Les articles 34 à 57 L O exigent pour la saisine de la saisine de la Cour suprême, y compris en matière de rabat d’arrêt:

  • une requête écrite signée soit par un avocat, soit par un Ministre ou un fonctionnaire habilité à ester en justice au nom de l’état, ou encore un président du conseil régional, un maire ou un président de communauté rurale. Cette requête doit répondre aux exigences des articles 35 et 35-1 de ladite loi organique ;
  • la production :
  • du récépissé justifiant le paiement, dans le délai de deux mois du pourvoi, des droits de timbre et d’enregistrement (article 35-3 LO) ;
  • de l’exploit de signification de la requête susvisée, accompagnée soit d’une expédition de la décision juridictionnelle attaquée, soit d’une copie de la décision administrative attaquée, dans le délai de deux mois à la partie adverse indiquant les dispositions de l’article 39 (articles 38 et 39 LO).

II. Dispositions spéciales

1°) En matière pénale

  • Le pourvoi est formé par déclaration au greffe de la juridiction qui a rendu la décision attaquée. Cependant, à l’égard des arrêts de la Cour d’appel, la déclaration peut être faite au greffe du tribunal du lieu de leur résidence pour les parties libres ou au greffe du lieu de leur détention pour les détenus (article 59 LO).
  • Le délai pour se pourvoir en cassation contre la décision rendue contradictoirement est de six (6) jours à compter de son prononcé.
  • Le délai de pourvoi contre les arrêts et les jugements par défaut en matière correctionnelle et de simple police ne court, à l’égard du prévenu, que du jour où ils ne sont plus susceptibles d’opposition et, à l’égard des autres parties, qu’à compter de l’expiration de dix (10) jours suivant la signification (article 58 LO)
  • Une requête répondant aux conditions de l’article 35 doit être déposée dans le délai d’un (01) mois à compter de la déclaration, à peine d’irrecevabilité (contre le condamné) ou de déchéance (contre la partie civile ou le civilement responsable), sauf si le demandeur au pourvoi établit qu’en dépit de sa demande dans le délai d’un mois, l’expédition de la décision attaquée ne lui a pas été remise (article 59 à 62 LO).
  • La partie civile, le civilement responsable et le Ministère public doivent, dans le délai de trois (03) jours, notifier leur recours dirigé contre la partie détenue au moment du pourvoi.
  • Les condamnés en matière criminelle, ceux détenus en matière correctionnelle et de simple police, ainsi que les demandeurs au pourvoi en matière de détention provisoire sont dispensés de l’amende et de la provision prévus à l’article 35-3.
  • Les condamnés peuvent aussi transmettre directement au greffe de la Cour suprême, soit la requête, soit les expéditions ou copies signifiées tant de l’arrêt ou du jugement que de la demande en cassation.
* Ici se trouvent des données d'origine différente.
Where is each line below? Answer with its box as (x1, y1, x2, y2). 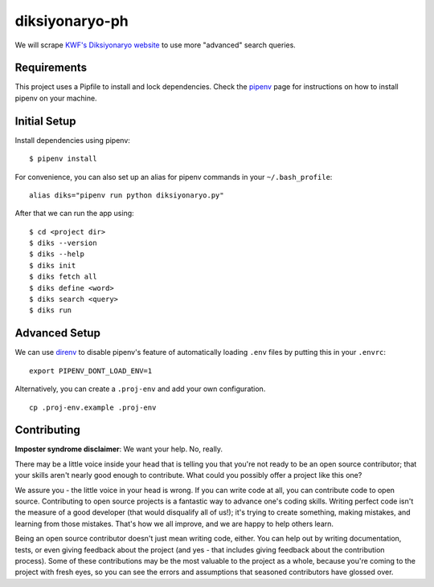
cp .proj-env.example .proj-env (29, 402, 157, 412)
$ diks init (29, 261, 76, 270)
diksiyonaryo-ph (14, 12, 129, 30)
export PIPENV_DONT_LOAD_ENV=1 (29, 366, 153, 375)
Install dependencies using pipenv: (14, 135, 130, 145)
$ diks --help (29, 250, 84, 259)
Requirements (14, 61, 88, 75)
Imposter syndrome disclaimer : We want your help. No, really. (14, 444, 223, 454)
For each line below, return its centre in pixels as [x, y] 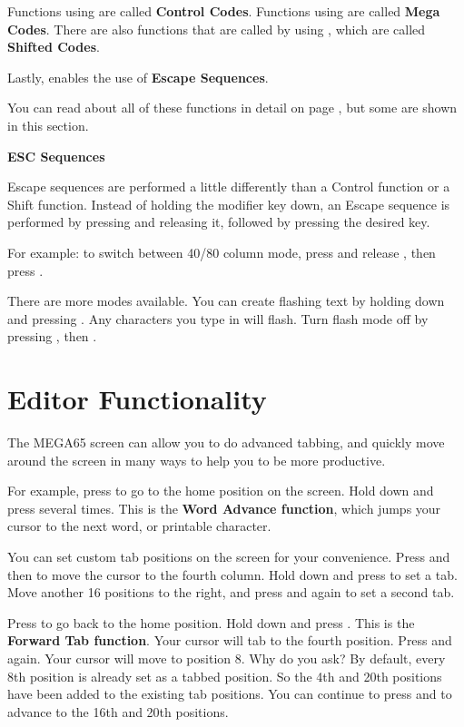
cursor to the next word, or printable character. [139, 526]
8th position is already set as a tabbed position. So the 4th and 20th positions [225, 676]
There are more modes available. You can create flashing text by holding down [226, 301]
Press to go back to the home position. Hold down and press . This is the [211, 622]
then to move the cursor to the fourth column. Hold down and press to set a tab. [232, 574]
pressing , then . [52, 336]
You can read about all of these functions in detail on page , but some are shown [232, 108]
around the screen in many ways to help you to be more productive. [197, 460]
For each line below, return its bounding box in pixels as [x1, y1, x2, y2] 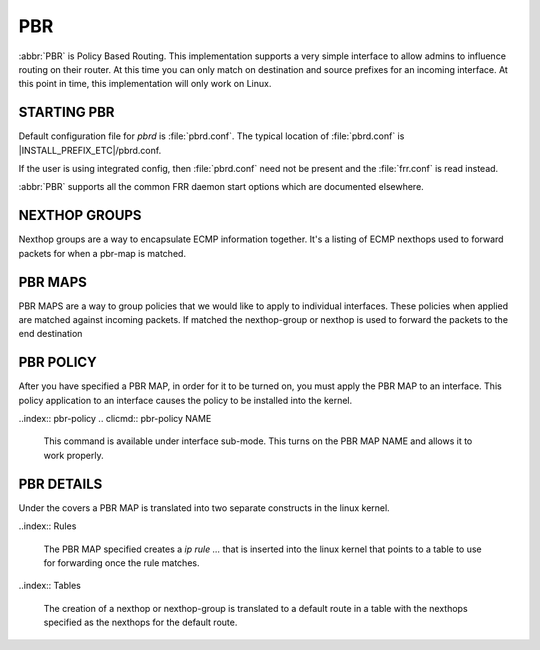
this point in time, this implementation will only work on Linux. [18, 78, 272, 90]
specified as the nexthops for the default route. [43, 616, 238, 629]
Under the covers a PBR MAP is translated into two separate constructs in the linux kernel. [18, 501, 390, 514]
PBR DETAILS [18, 475, 103, 492]
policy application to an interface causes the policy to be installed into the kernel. [18, 394, 353, 406]
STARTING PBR [18, 104, 115, 121]
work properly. [43, 449, 104, 461]
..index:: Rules [18, 520, 77, 532]
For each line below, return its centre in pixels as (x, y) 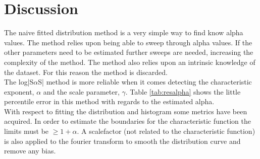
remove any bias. (30, 151)
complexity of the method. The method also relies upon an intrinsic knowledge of (130, 62)
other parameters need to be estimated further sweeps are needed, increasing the (129, 52)
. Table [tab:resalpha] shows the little (183, 91)
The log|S (19, 82)
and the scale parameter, (81, 91)
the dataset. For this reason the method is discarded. (86, 72)
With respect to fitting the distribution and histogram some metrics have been (126, 111)
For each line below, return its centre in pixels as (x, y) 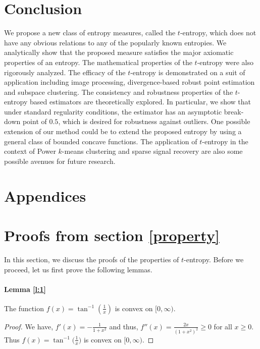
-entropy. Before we (214, 259)
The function (24, 308)
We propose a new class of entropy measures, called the (90, 33)
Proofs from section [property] (112, 235)
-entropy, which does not (218, 33)
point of (35, 121)
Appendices (45, 195)
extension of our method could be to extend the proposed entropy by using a (123, 131)
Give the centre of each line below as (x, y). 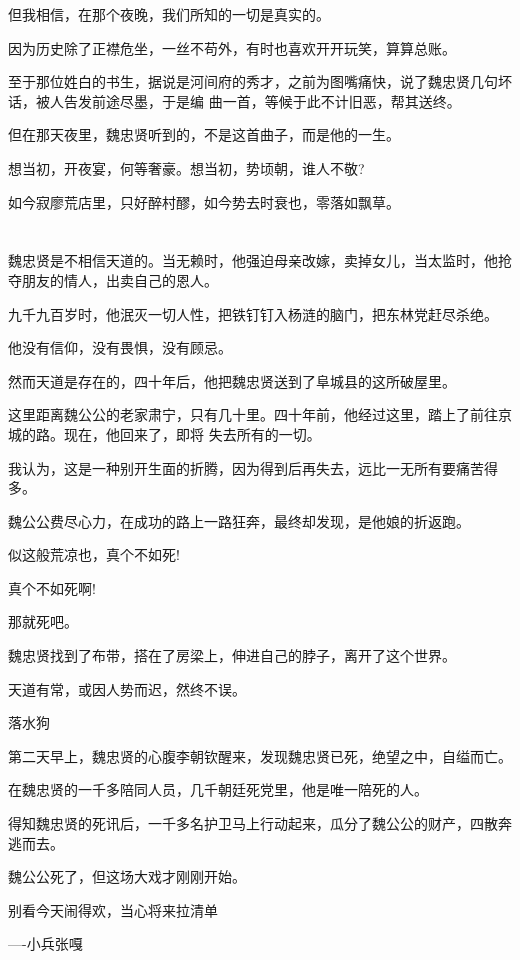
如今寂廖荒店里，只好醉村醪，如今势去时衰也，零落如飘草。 (204, 201)
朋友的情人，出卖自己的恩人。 (119, 279)
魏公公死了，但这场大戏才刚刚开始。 (127, 876)
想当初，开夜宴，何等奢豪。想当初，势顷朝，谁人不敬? (186, 167)
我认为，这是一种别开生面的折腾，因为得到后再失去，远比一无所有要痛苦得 (253, 467)
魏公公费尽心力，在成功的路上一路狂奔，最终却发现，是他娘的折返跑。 (239, 520)
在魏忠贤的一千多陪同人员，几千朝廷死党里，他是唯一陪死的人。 (218, 789)
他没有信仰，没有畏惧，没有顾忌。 (120, 347)
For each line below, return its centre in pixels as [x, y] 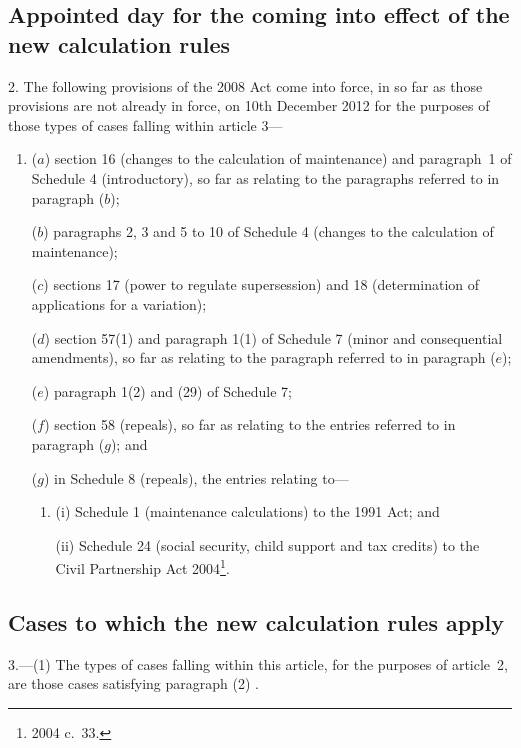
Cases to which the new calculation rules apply [256, 621]
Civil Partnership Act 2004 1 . [142, 566]
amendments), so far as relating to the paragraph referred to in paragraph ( [263, 357]
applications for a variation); [119, 303]
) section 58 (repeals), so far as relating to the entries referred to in [250, 424]
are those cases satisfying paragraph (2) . [133, 683]
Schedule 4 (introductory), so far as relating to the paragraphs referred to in [265, 177]
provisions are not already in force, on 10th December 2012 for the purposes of [249, 105]
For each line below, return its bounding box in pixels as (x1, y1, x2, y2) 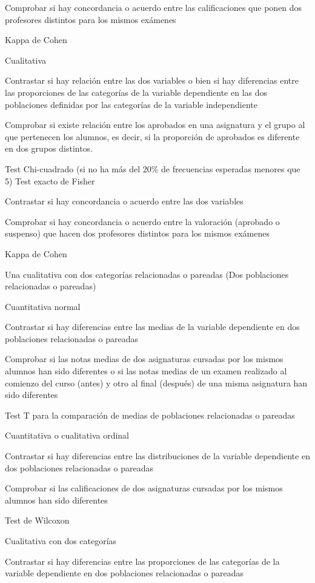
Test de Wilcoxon (5, 514, 70, 527)
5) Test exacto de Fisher (5, 174, 95, 187)
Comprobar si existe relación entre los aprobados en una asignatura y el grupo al (5, 118, 305, 131)
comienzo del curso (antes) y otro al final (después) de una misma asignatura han (5, 376, 308, 389)
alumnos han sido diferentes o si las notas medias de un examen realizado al (5, 365, 287, 377)
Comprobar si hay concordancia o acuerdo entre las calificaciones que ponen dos (5, 1, 302, 13)
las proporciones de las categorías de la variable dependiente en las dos (5, 86, 268, 98)
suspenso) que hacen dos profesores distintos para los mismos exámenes (5, 227, 270, 240)
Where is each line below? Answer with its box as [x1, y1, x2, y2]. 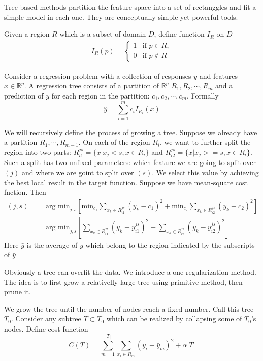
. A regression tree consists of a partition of [24, 80, 159, 91]
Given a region [4, 28, 50, 39]
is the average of [26, 239, 78, 250]
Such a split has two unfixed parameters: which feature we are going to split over [4, 157, 256, 168]
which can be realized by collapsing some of [106, 313, 242, 324]
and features [199, 70, 238, 81]
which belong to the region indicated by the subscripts [85, 239, 255, 250]
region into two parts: [4, 146, 71, 157]
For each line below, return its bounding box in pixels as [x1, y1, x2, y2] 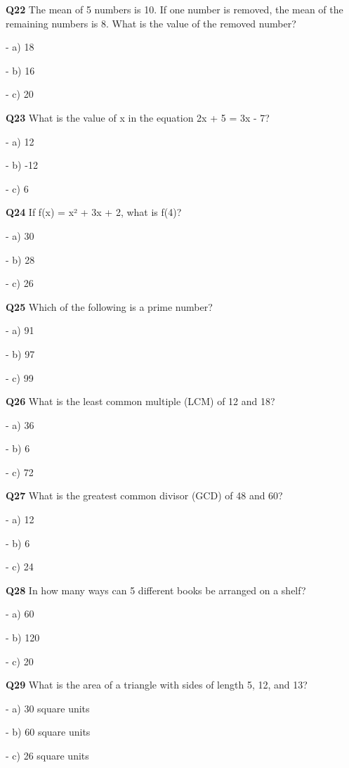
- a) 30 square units [6, 700, 90, 715]
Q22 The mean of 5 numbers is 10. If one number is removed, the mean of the [6, 2, 343, 16]
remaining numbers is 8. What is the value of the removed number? [6, 15, 296, 30]
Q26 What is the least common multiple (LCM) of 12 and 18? [6, 394, 275, 409]
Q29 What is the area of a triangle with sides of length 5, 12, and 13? [6, 677, 308, 692]
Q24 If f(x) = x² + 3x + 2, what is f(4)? [6, 205, 182, 219]
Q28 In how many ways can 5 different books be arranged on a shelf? [6, 582, 306, 597]
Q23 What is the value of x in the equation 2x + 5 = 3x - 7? [6, 110, 270, 124]
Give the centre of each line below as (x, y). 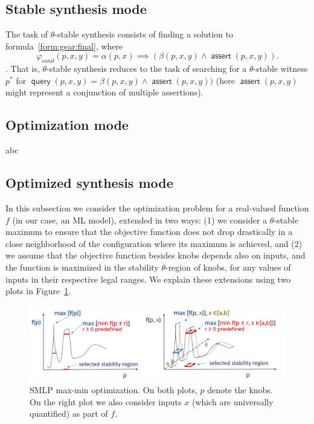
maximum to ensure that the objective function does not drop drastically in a (149, 232)
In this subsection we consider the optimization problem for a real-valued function (157, 207)
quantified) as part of (69, 413)
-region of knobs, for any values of (228, 267)
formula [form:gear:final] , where (64, 46)
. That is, (23, 69)
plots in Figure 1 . (38, 291)
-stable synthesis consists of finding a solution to (144, 34)
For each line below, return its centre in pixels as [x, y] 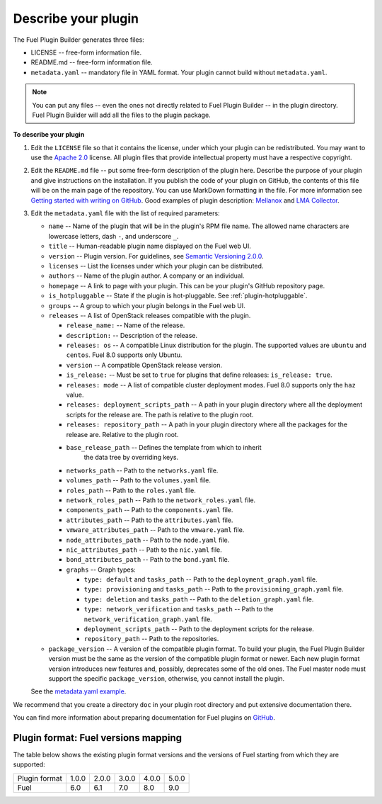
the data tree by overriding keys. [131, 458]
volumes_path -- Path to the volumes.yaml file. [139, 480]
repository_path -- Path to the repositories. [151, 639]
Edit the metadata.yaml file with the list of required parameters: [125, 213]
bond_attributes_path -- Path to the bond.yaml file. [148, 560]
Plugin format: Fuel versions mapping [98, 738]
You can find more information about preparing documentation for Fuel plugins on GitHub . [144, 718]
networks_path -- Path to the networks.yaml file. [142, 470]
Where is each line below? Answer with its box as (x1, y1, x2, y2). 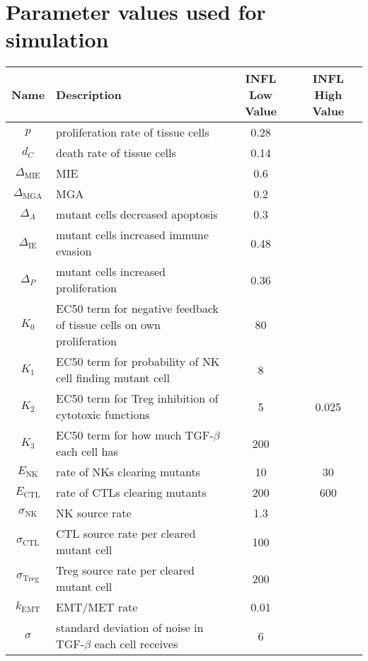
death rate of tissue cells (56, 144, 176, 161)
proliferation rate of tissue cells (56, 124, 209, 141)
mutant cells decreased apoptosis (56, 206, 218, 223)
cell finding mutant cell (56, 369, 171, 386)
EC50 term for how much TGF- (56, 427, 214, 444)
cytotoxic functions (56, 406, 150, 423)
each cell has (56, 443, 118, 460)
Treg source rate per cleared (56, 562, 195, 579)
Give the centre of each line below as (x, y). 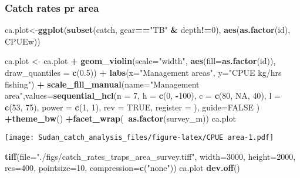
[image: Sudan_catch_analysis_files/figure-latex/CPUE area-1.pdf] (139, 137)
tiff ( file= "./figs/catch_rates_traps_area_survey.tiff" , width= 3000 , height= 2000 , (150, 156)
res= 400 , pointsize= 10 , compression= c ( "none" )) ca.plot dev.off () (122, 168)
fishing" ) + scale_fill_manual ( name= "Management (102, 84)
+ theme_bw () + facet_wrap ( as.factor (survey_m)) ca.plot (120, 118)
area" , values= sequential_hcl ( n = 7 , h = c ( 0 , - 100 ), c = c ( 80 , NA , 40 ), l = (143, 95)
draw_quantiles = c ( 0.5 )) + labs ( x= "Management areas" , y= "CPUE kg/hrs (143, 72)
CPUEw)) (23, 41)
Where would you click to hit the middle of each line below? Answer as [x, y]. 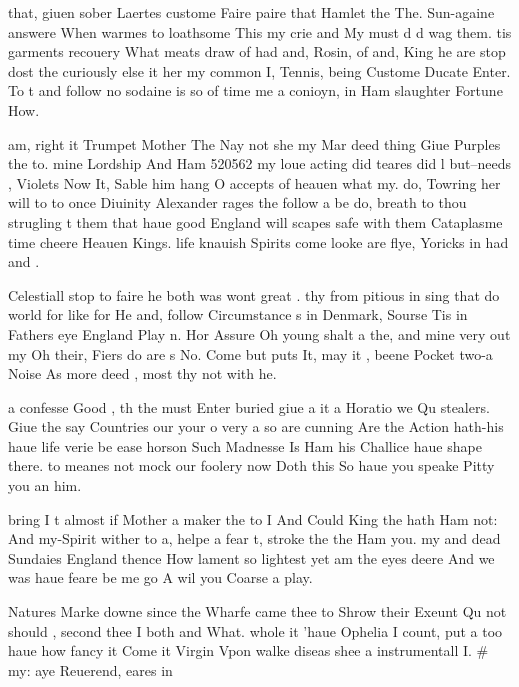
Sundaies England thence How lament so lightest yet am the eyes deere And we [251, 557]
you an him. [45, 485]
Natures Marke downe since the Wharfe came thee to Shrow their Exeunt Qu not [257, 611]
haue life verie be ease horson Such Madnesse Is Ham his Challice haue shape [245, 445]
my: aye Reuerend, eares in [90, 669]
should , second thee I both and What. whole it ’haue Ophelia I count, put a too [255, 630]
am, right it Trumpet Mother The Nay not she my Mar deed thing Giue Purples [254, 143]
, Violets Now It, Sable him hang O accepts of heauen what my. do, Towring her [254, 182]
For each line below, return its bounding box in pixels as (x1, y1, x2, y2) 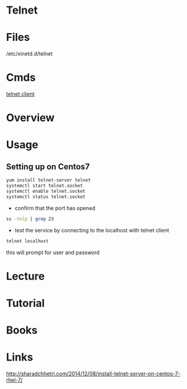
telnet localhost (6, 238, 49, 244)
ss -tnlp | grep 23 (6, 216, 54, 222)
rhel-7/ (6, 377, 23, 383)
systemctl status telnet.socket (6, 193, 86, 200)
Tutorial (6, 296, 45, 310)
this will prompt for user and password (6, 249, 100, 256)
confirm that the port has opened (14, 205, 96, 212)
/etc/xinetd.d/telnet (6, 50, 53, 57)
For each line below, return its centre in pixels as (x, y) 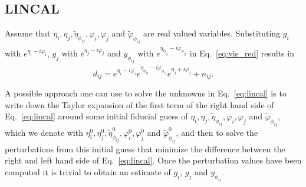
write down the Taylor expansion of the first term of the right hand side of (139, 104)
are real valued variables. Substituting (212, 33)
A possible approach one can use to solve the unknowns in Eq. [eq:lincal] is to (146, 93)
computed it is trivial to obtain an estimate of (88, 171)
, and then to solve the (217, 132)
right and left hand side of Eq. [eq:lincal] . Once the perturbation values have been (153, 160)
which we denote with (44, 132)
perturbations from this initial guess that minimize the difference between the (145, 148)
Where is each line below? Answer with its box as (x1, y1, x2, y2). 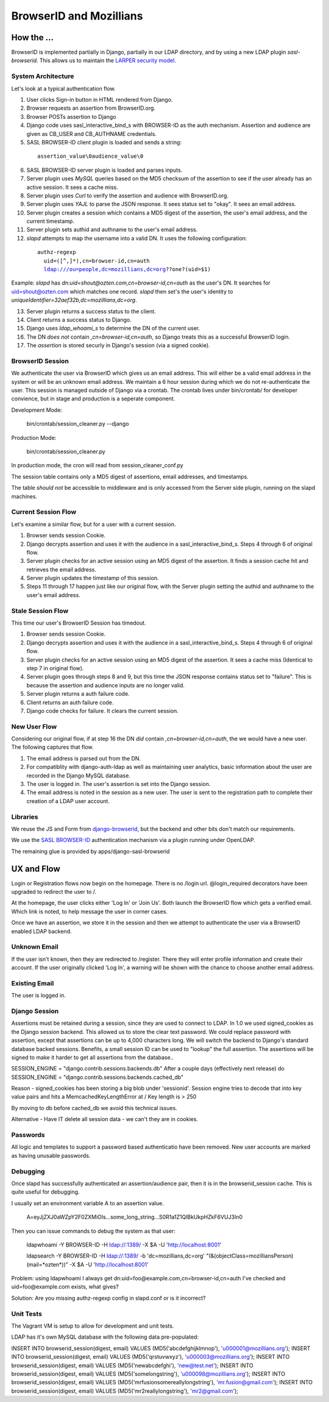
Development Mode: (11, 406, 63, 414)
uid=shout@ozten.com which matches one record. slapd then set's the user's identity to (11, 288, 233, 295)
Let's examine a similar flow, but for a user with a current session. (11, 520, 176, 528)
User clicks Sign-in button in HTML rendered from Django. (26, 96, 173, 103)
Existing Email (11, 979, 54, 987)
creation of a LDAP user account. (26, 797, 110, 804)
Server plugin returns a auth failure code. (26, 690, 130, 698)
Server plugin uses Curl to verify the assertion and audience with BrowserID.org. (26, 192, 228, 199)
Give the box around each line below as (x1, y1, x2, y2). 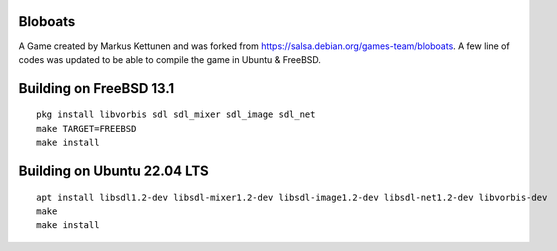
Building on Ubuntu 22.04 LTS (18, 162, 209, 179)
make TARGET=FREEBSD (36, 123, 137, 134)
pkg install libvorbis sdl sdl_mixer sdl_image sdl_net (36, 109, 316, 120)
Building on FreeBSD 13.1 (18, 80, 175, 97)
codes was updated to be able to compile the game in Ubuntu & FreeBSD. (18, 53, 322, 65)

Ils sont, pour cela, dispensés du ministère d’avocat (article 67 LO).

Remarques

  • Les arrêts de la chambre d’accusation portant renvoi d’un accusé devant la Cour d’assises ou ordonnant refus d’informer ou non-lieu à suivre, ou statuant en matière de détention provisoire sont susceptibles de pourvoi… (article 69 alinéa 1er LO).
  • L’arrêt de la chambre d’accusation portant renvoi de l’inculpé devant le tribunal correctionnel ne peut être attaqué que lorsqu’il statue sur une question de compétence ou qu’il présente des dispositions définitives que le tribunal saisi n’a pas le pouvoir de modifier (article 69 dernier alinéa LO).

2°) En matière civile

  • Le pourvoi en cassation doit être signé par un avocat exerçant légalement au Sénégal et déposé dans le délai de deux mois à compter, soit du jour où l’opposition n’est plus recevable à l’égard des arrêts ou jugements rendus par défaut, soit de la signification à personne ou à domicile de l’arrêt ou du jugement contradictoire.
  • Ces dernières décisions, pour faire courir les délais de cassation, doivent être signifiées par l’une ou l’autre partie (art 71 et 71-1 LO).

Remarques

  • Les jugements rendus en dernier ressort sont (également) susceptibles de pourvoi en cassation :
  • s’ils tranchent dans le dispositif une partie du principal et ordonnent une mesure d’instruction ou une mesure provisoire ;
  • s’ils mettent fin à l’instance en statant sur une exception de procédure, une fin de non-recevoir ou tout autre incident (art 71-2 et 71-3 LO)
  • Le défendeur peut incidemment former un pourvoi qui doit, à peine d’irrecevabilité prononcée d’office (article 71-6 LO) :
  • être fait, sous forme de mémoire ;
  • contenir les mêmes indications que la requête du demandeur ;
  • être déposé au greffe de la Cour suprême avant l’expiration du délai prévu à l’article 39 de la présente loi.

3°) En matière sociale

  • Le demandeur qui est dispensé du ministère d’un avocat, doit former son pourvoi soit par lui-même (en personne), soit par un avocat, soit par mandataire syndical agréé, dans les quinze jours de la notification de la décision attaquée, à personne ou à domicile, par une déclaration souscrite soit au greffe de la juridiction qui a rendu ladite décision, soit au greffe de la Cour suprême.
  • Cette déclaration doit indiquer les noms et domicile des parties et contenir un exposé sommaire des faits (article 72 à 72-2 LO).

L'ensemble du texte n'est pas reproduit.